Mahasiswanya Level CEO, Lulus Diminta Sharing

”Banyak perusahaan yang sifatnya kiss and run. Sekali membantu, setelah itu selesai. Tidak menciptakan kemandirian masyarakat, tidak efisien, bahkan tanpa sadar justru menciptakan mentalitas meminta,” papar Nita.

Perusahaan-perusahaan di Indonesia mulai berupaya menerapkan CSR pada periode 2000-an. Persisnya sejak dikeluarkannya pasal 74 Undang-Undang No 40 Tahun 2007 tentang Perseroan Terbatas yang mewajibkan setiap perusahaan untuk melakukan kegiatan tanggung jawab sosial dan lingkungan. UU tersebut, antara lain, dipicu kejadian lumpur Lapindo di Sidoarjo pada 2006.

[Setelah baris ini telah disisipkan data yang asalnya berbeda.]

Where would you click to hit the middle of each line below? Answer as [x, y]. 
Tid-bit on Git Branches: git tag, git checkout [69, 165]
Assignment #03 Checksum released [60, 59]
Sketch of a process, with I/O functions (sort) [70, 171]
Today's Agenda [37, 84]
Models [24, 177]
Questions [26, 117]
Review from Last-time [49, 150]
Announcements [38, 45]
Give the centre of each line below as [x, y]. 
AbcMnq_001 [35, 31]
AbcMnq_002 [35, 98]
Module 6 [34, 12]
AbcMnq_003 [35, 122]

Begitu pula dengan Peraturan Menteri Negara BUMN No 4 Tahun 2007 yang menetapkan bahwa laba perusahaan harus disisihkan sebesar 4 persen. Perinciannya, 2 persen persen untuk program kemitraan dan 2 persen lainnya untuk program bina lingkungan.

Berdasar riset bertahun-tahun yang dilakukan, Nita menemukan fenomena bahwa dana yang dialokasikan perusahaan untuk CSR sangat besar, mencapai miliaran rupiah. Bahkan, salah satu BUMN besar menyiapkan dana CSR Rp 400 miliar per tahun.

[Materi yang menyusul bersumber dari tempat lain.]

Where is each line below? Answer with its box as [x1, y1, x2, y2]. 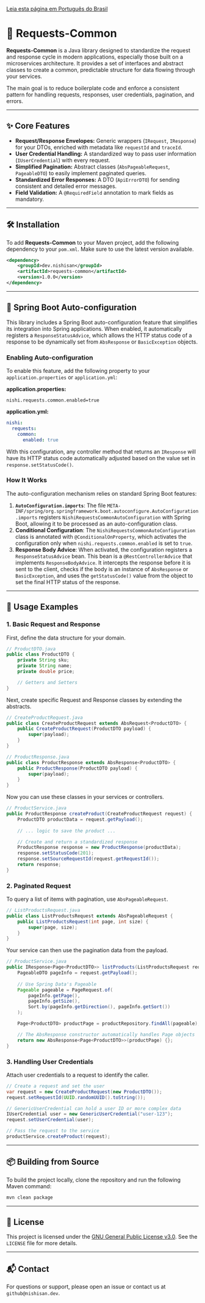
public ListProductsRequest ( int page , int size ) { [17, 919, 149, 925]
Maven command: [6, 1182, 52, 1189]
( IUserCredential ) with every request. [15, 156, 111, 164]
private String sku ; [17, 657, 70, 663]
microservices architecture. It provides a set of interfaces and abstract [6, 59, 184, 67]
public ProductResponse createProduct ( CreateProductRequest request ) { [6, 811, 192, 817]
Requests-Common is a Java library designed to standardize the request [6, 46, 190, 54]
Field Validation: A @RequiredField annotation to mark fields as [15, 189, 174, 196]
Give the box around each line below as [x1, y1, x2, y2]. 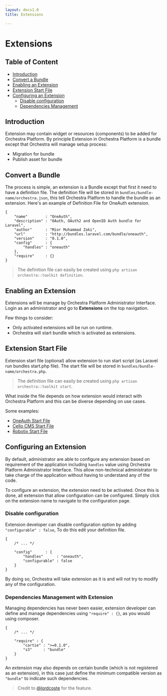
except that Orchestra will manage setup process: [5, 141, 108, 148]
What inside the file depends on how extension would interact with [5, 393, 142, 399]
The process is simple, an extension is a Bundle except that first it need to [5, 184, 157, 190]
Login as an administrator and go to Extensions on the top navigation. [5, 305, 149, 311]
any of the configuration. [5, 581, 56, 587]
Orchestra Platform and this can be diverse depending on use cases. [5, 398, 146, 404]
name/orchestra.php [5, 369, 46, 374]
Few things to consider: [5, 315, 53, 321]

”Tapi, kebanyakan terbuang sia-sia. Orang miskin di Indonesia tetap saja begitu banyak. Padahal, kalau CSR dilakukan dengan tepat dan holistis (menyeluruh), kemiskinan bisa dihilangkan,” urai perempuan berkacamata itu.

Persoalannya, perusahaan di Indonesia yang melakukan CSR secara holistis, sebut Nita, masih bisa dihitung dengan jari. Dia mencontohkan salah satu perusahaan consumer goods besar yang menerapkan CSR dari hulu ke hilir.

Mulai pembinaan para petani pemasok bahan, teknologi daur ulang sumber daya air dalam proses produksi, hingga bekas ke­masan diolah kembali menjadi produk baru yang fungsional dengan melibatkan ibu rumah tangga di beberapa kota.

Sayang, kembali lagi, belum banyak yang seperti itu. Karena itu, Nita terus gigih berupaya mengubah paradigma masyarakat dan perusahaan mengenai CSR. Sebab, dampak akhirnya bakal bisa dirasakan masyarakat luas.

”CSR bukanlah cara mendistribusikan keuntungan, tetapi justru cara untuk menghasilkan keuntungan. CSR merupakan investasi jangka panjang,” ungkap dia.

Di program S-2 CSR Universitas Trisakti, kurikulum disusun mengacu pada International Organization for Standardization (ISO) 26000 tentang social responsibility yang sudah disepakati 162 negara. Lalu, dipadukan dengan riset-riset yang dia lakukan serta hasil diskusi dengan para profesor dari berbagai negara. Yang digunakan adalah model kurikulum practical academic.